The result: appetite drops significantly, portions naturally decrease, and most patients find food noise — the constant background thoughts about eating — quiets considerably. This is why average weight loss in clinical trials (12–22% of body weight) far exceeds what most patients achieve with diet and exercise alone.

The Three Main Options

Compounded Semaglutide

Same active ingredient as Ozempic (diabetes) and Wegovy (obesity). Once-weekly subcutaneous injection. Dose escalates from 0.25mg/week up to 2.4mg/week over 12–16 weeks. Average weight loss in STEP trials: 14.9% over 68 weeks. Cost: $150–300/month compounded, vs. $800–1,200/month for Ozempic without insurance.

Compounded Tirzepatide

Dual GLP-1/GIP agonist — same mechanism as Mounjaro and Zepbound. Activates two receptors instead of one. Surpass-COMBO2 trial showed 15.7% weight loss vs. 2.4% placebo; SURMOUNT-1 showed 15–22% depending on dose. Slightly more expensive than semaglutide at compounded rates. Cost: $300–700/month compounded, vs. $1,000–1,200/month for brand-name Mounjaro.

BPC-157 (Adjunctive)

Some patients incorporate BPC-157 during GLP-1 therapy for gut health support. GLP-1 medications can cause GI distress — nausea, constipation, changes in motility — during dose escalation. BPC-157's gut-protective and mucosal repair properties may help some patients tolerate the titration phase better.
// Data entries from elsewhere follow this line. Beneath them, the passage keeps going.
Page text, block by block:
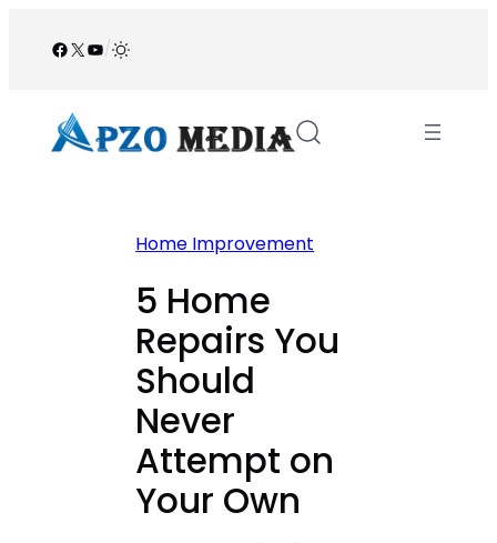
Facebook
X YouTube
/
Home Improvement
5 Home
Repairs You
Should
Never
Attempt on
Your Own

It is an adjunct, not a primary weight loss agent.

The Cost Comparison

MedicationCompounded (TN)Brand-Name (No Insurance)
Semaglutide$150–300/month$800–1,200/month (Ozempic)
Semaglutide (high-dose)$200–400/month$1,300–1,600/month (Wegovy)
Tirzepatide$300–700/month$1,000–1,200/month (Mounjaro)

Compounded rates are estimates. See our full cost guide for current pricing including consultation and lab fees.

Who Is a Good Candidate

GLP-1 therapy is typically appropriate for adults who meet at least one of:

  • BMI ≥ 30 (obesity), with or without weight-related comorbidities
  • BMI ≥ 27 (overweight) with at least one condition: hypertension, type 2 diabetes, dyslipidemia, or sleep apnea
  • Prior failure with diet and exercise alone over a sustained period

Not appropriate for patients with personal or family history of medullary thyroid carcinoma or MEN2, history of pancreatitis, Type 1 diabetes, or pregnancy. The physician intake screens for all of these.

What the Process Looks Like

No clinic visit required. Tennessee telehealth law allows new patient relationships via video or asynchronous platform.

  1. Complete online health intake — 10–15 minutes
  2. Tennessee-licensed physician reviews your intake within 1–3 business days
  3. Video or async consultation; physician confirms candidacy and selects protocol
  4. Prescription sent to compounding pharmacy partner
  5. Medication ships to your Tennessee address within 5–7 business days
  6. Monthly check-ins; dose adjustments as needed via telehealth

What to Expect in the First 90 Days

Weeks 1–4 are the titration phase. Start low (0.25mg semaglutide or equivalent), appetite suppression is noticeable but mild. Some nausea and food aversions are common. Eat smaller portions; avoid fatty meals.

By weeks 4–8, most patients have lost 3–5% of body weight. Appetite suppression is more pronounced. GI side effects usually improve.

At the 90-day mark, most patients are at a dose of 1–1.7mg semaglutide weekly and have lost 7–10% of starting weight. This is also typically when the physician assesses whether to continue escalating or maintain the current dose.